Data: Begin
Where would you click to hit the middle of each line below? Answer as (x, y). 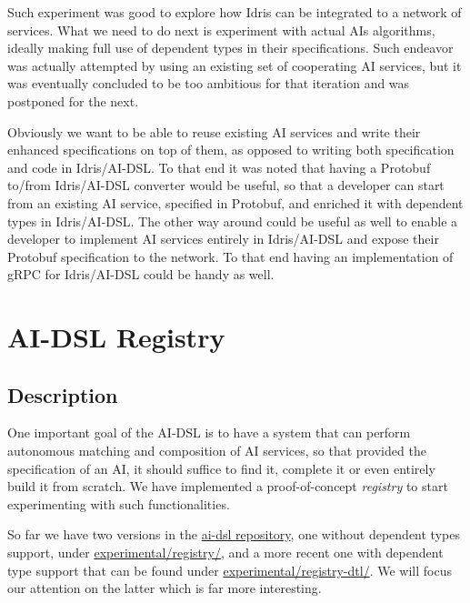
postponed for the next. (73, 100)
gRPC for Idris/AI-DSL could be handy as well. (141, 274)
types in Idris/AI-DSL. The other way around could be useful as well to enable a (233, 221)
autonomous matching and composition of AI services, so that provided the (217, 451)
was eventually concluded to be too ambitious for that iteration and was (209, 83)
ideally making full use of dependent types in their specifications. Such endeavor (230, 48)
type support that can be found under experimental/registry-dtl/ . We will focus (230, 570)
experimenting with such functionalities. (119, 503)
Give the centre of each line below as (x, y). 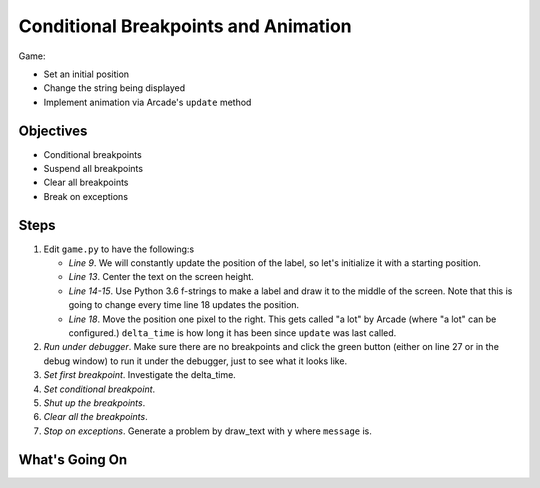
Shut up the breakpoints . (94, 403)
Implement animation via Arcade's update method (147, 102)
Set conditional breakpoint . (99, 389)
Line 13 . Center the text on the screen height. (161, 277)
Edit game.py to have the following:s (119, 249)
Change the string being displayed (114, 88)
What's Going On (73, 459)
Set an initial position (86, 74)
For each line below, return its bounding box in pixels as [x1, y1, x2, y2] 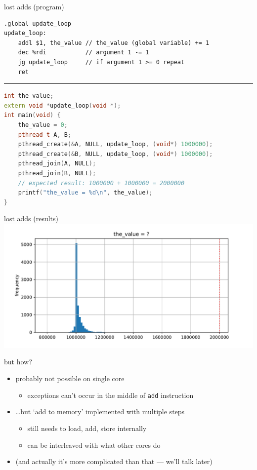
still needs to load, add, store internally [27, 423, 147, 433]
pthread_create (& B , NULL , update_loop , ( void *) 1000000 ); [18, 150, 213, 157]
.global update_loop [4, 20, 72, 27]
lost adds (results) [4, 213, 59, 224]
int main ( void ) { [4, 112, 61, 119]
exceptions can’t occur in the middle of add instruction [27, 390, 194, 400]
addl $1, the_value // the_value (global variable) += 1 [18, 39, 210, 46]
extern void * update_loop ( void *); [4, 102, 121, 109]
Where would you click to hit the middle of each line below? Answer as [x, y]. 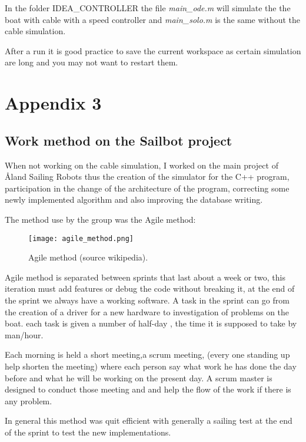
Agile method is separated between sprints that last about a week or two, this [145, 277]
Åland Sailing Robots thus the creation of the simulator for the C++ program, [147, 177]
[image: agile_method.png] [81, 238]
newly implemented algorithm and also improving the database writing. [134, 199]
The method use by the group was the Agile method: [100, 219]
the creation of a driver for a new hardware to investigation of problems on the [147, 311]
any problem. [29, 400]
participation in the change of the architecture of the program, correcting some [147, 188]
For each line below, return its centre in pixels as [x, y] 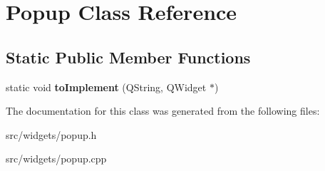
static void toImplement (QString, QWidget [106, 87]
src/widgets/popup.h [51, 134]
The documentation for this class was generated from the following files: [163, 111]
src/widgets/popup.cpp [56, 159]
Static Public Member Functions [128, 57]
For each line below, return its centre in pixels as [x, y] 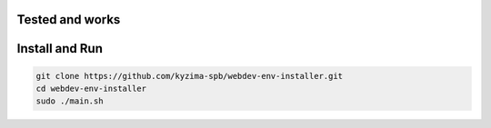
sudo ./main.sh [70, 101]
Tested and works [69, 20]
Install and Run [60, 49]
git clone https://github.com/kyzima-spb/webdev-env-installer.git [190, 76]
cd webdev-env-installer [91, 89]
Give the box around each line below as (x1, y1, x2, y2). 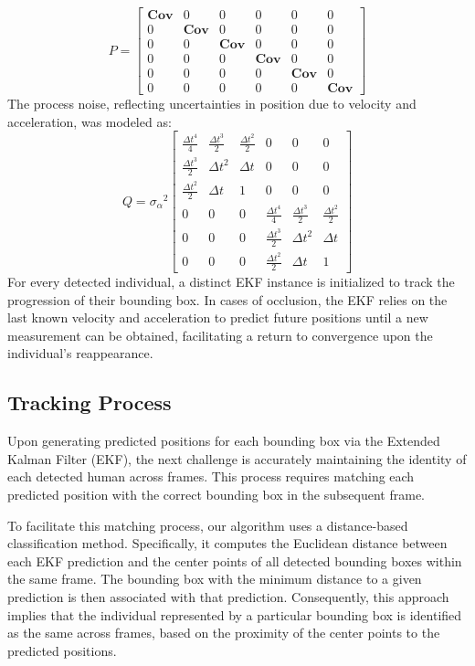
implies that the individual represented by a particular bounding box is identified (7, 605, 462, 624)
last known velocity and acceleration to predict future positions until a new (7, 308, 428, 327)
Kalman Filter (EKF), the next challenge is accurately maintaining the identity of (7, 449, 467, 468)
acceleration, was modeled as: (7, 111, 172, 131)
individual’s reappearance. (7, 344, 153, 363)
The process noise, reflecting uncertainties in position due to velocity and (7, 94, 417, 113)
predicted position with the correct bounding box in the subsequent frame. (7, 484, 425, 503)
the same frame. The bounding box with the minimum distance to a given (7, 569, 422, 588)
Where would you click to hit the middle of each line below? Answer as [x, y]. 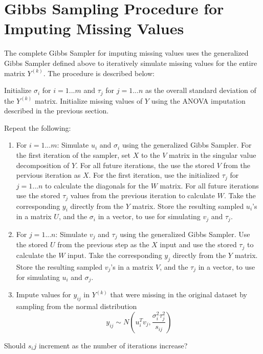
Data: End
### Instructions to follow
Every line that holds the word "this" should be copied from the listing.

### Exercise output
Agile method is separated between sprints that last about a week or two, this [145, 277]
The documentation for this class was generated from the following files: [163, 111]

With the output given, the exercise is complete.